Thursday, May 20, 2010

Uta Barth: ... to walk without destination and to see only to see. @Tanya Bonakdar

JTF (just the facts): This show contains a combination of current work and reprints of work from decades ago. The main gallery contains 8 color works, all made in 2010, each a diptych or triptych. In these works, the left panel inkjet print is 41x32 and the right panel inkjet print(s) are 41x46. The works are printed in editions of 6+2 and framed in white with no mat. The rear gallery contains 7 works (ranging from 1 to 16 series prints each), made in 1979-1982 and printed in 2010. The black and white inkjet prints (framed in white with no mat) are all roughly 11x9, and are also made in editions of 6+2. A new monograph of the artist's work, The Long Now, was recently published by Gregory Miller and is available from the gallery. A companion exhibit of the same bodies of work is now on display at 1301PE Gallery in Los Angeles (here). (Installation shots at right.)

Comments/Context: I've recently been reading a book called Vision and Art: The Biology of Seeing, by Margaret Livingstone (here). As you might imagine from the title, it covers the technical underpinnings of how our human vision system works (rods and cones etc.), how the eye and brain connect and interact, how luminance and color are processed, and how central and peripheral vision work. It then goes on to show how various artists across the history of art have used color mixing, contrast and other optical techniques to achieve different effects. The reason I have been reading this book is that I have, of late, become more interested in the underpinnings of visual perception, as it relates to how we interact with and understand photography. Given this background study, you could say I was fully primed to enjoy Uta Barth's excellent new show, as her work has always thoughtfully explored the boundaries and ambiguities of seeing.

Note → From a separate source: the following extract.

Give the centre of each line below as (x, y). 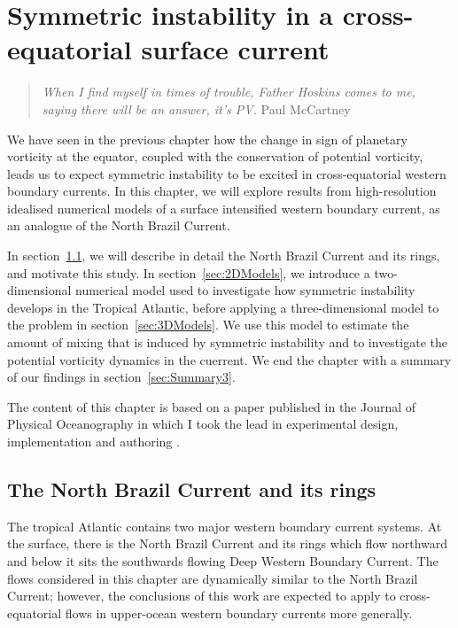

The large main gallery space is filled with diptychs and triptychs that have a common structure. In one panel, we look down at the sidewalk from the photographer's point of view, casting shadows across the field of vision that become two thick parallel lines. In the other panel or panels, we look up into the sky, where the blurs of hallucinatory trees hover overhead. In the downward looking shots, we often see the trace of a shoe or foot, the cracks and lines of the sidewalk, or stray leaves that dapple the greyness, giving us a hint to the perspective, but it is the strong vertical shadows that run edge to edge from top to bottom that seem strange and illusory, especially in the images that have been reversed as negatives. The upward shots have a calligraphic elegance in their shifting fogginess. Branches, leaves, berries and flowers have been abstracted into thin black lines and splashes of color - red, or yellow, or green, or blue, flashed against a blinding white sky. These upward glances seem to oscillate and vibrate, as if we were catching them out of the corner of our eye, out of focus, but still entirely identifiable. When the up and down views are juxtaposed together, there is movement, and wonder, and lyrical simplicity.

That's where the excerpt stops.